Again, a biological understanding of the soul has implications beyond
the field of biology/psychology.
6. The Biological Practice: Outlines of a Systematics
Systematics is the study of how one ought to create a system of
biological classification and thus perform taxonomy. ("Systematics" is
not to be confused with being a "systematic philosopher." The former
term has a technical meaning related to the theoretical foundations of
animal classification and taxonomy. The latter phrase has to do with a
tightly structured interlocking philosophical account.) In Aristotle's
logical works, he creates a theory of definition.

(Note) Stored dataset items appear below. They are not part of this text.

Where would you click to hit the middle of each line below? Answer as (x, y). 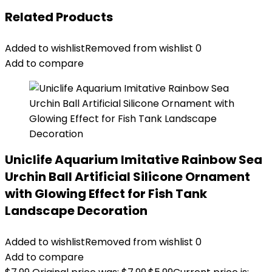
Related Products (59, 17)
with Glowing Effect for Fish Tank (106, 194)
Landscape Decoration (76, 211)
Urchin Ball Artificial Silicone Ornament (127, 177)
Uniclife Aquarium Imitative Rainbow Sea (134, 160)
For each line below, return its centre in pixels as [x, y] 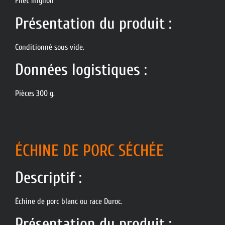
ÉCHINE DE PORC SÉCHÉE [89, 150]
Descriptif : [48, 177]
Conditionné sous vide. [50, 47]
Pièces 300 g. [35, 94]
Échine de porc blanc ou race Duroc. [69, 201]
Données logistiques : [81, 70]
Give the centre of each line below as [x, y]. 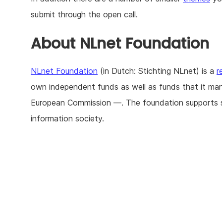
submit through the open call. [84, 15]
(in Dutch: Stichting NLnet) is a [157, 71]
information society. [67, 119]
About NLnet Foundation [120, 44]
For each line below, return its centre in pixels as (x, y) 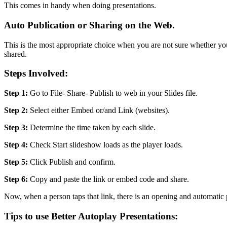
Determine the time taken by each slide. (92, 128)
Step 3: (16, 128)
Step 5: (16, 162)
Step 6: (16, 179)
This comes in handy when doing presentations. (80, 6)
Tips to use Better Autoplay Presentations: (91, 216)
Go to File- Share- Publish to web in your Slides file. (113, 93)
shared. (15, 54)
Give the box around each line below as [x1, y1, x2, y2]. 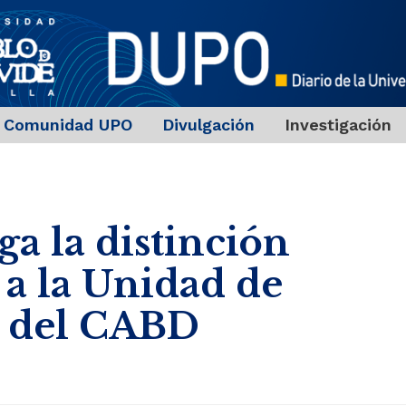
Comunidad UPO [3, 115, 132, 135]
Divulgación [161, 115, 255, 135]
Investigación [284, 115, 391, 135]
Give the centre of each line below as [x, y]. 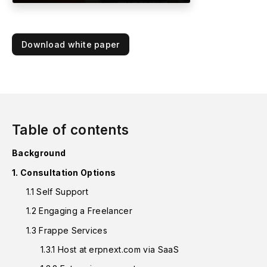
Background [39, 153]
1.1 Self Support [58, 191]
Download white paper [71, 45]
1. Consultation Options [64, 172]
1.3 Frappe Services [67, 230]
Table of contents [71, 130]
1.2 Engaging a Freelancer [80, 211]
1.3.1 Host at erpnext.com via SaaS [110, 249]
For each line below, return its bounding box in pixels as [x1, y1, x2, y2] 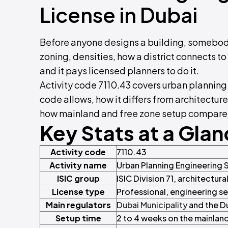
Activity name [49, 160, 107, 171]
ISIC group [56, 173, 100, 184]
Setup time [55, 213, 101, 224]
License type [51, 186, 105, 197]
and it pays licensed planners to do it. [40, 65, 199, 77]
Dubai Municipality [117, 199, 187, 211]
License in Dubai [40, 2, 197, 28]
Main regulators [45, 199, 111, 211]
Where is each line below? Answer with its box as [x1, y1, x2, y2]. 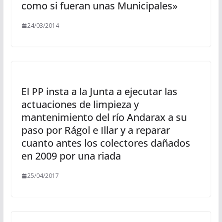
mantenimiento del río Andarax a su [21, 111, 187, 124]
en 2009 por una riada [21, 149, 121, 163]
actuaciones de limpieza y [21, 98, 139, 111]
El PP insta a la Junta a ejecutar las [21, 85, 177, 98]
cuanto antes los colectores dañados [21, 136, 190, 150]
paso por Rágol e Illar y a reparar [21, 123, 170, 137]
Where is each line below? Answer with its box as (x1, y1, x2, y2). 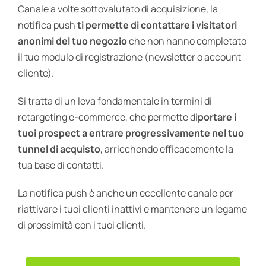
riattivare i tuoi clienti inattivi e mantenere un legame (17, 202, 247, 216)
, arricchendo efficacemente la (100, 142, 233, 156)
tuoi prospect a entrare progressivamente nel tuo (17, 126, 244, 140)
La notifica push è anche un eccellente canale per (17, 186, 233, 199)
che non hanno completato (128, 34, 246, 47)
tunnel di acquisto (17, 142, 100, 156)
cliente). (17, 66, 54, 80)
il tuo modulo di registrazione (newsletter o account (17, 50, 241, 64)
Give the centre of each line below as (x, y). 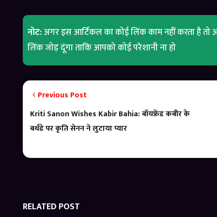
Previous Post (62, 95)
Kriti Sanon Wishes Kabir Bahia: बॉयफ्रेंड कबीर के (110, 114)
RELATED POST (51, 207)
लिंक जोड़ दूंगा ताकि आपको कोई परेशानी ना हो (102, 48)
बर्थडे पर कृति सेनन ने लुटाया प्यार (78, 128)

According to
Aristotle, the best way to create a definition is to find the
proximate group in which the type of thing resides. For example,
humans are a type of thing (species) and their proximate group is
animal (or blooded animal). The proximate group is called thegenus.

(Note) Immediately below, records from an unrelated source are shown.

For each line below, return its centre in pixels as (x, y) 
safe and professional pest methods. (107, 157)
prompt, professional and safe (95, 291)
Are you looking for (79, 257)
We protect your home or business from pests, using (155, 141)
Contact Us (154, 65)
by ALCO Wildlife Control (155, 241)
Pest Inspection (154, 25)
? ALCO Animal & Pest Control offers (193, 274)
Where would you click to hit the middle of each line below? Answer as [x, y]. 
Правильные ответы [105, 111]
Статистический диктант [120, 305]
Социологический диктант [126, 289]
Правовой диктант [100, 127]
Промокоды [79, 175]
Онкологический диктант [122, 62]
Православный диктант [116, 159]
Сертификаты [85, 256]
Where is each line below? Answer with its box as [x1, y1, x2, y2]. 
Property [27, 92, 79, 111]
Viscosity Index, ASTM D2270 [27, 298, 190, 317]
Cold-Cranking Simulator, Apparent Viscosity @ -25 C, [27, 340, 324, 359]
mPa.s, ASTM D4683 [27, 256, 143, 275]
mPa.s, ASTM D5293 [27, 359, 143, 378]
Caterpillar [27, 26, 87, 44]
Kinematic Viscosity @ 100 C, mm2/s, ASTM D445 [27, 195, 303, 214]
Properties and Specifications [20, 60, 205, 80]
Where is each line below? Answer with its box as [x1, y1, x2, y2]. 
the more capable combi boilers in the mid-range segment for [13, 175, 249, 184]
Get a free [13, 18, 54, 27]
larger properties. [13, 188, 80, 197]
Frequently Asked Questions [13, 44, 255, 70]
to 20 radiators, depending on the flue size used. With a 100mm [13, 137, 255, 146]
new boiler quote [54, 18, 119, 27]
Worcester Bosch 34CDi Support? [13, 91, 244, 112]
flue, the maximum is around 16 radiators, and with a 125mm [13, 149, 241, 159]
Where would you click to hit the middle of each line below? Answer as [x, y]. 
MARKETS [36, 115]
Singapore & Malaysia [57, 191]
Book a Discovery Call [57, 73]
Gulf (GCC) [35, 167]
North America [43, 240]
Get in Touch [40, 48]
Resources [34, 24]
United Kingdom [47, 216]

Thus the genus is a larger group of which the species is merely one
proper subset. What marks off that particular species as unique? This
is the differentia or the essential defining trait. In our example
with humans the differentia is "rationality." Thus the definition of
"human" is a rational animal. "Human" is the species, "animal" is the
genus and "rationality" is the differentia.
In a similar way, Aristotle adapts his logical theory of genus and
species to biology. By thinking in terms of species and their
proximate genus, Aristotle makes a statement about the connections
between various types of animals. Aristotle does not create a
full-blown classification system that can describe all animals, but he
does lay the theoretical foundations for such.
The first overarching categories are the blooded and the non-blooded
animals. The animals covered by this distinction roughly correspond to
the modern distinction between vertebrates and invertebrates. There
are also two classes of dualizers that are animals that fit somewhat
between categories. Here is a sketch of the categorization:
I. Blooded Animals
A. Live bearing animals
1. Homo Sapiens2. Other mammals without a distinction for primates
B. Egg-laying animals
1. Birds2. Fish
I. Non-Blooded Animals
A. Shell skinned sea animals: testaceaB. Soft shelled sea
animals: Crustacea
C. Non-shelled soft skinned sea animals: Cephalopods
D. Insects
E. Bees
I. Dualizers (animals that share properties of more than one group)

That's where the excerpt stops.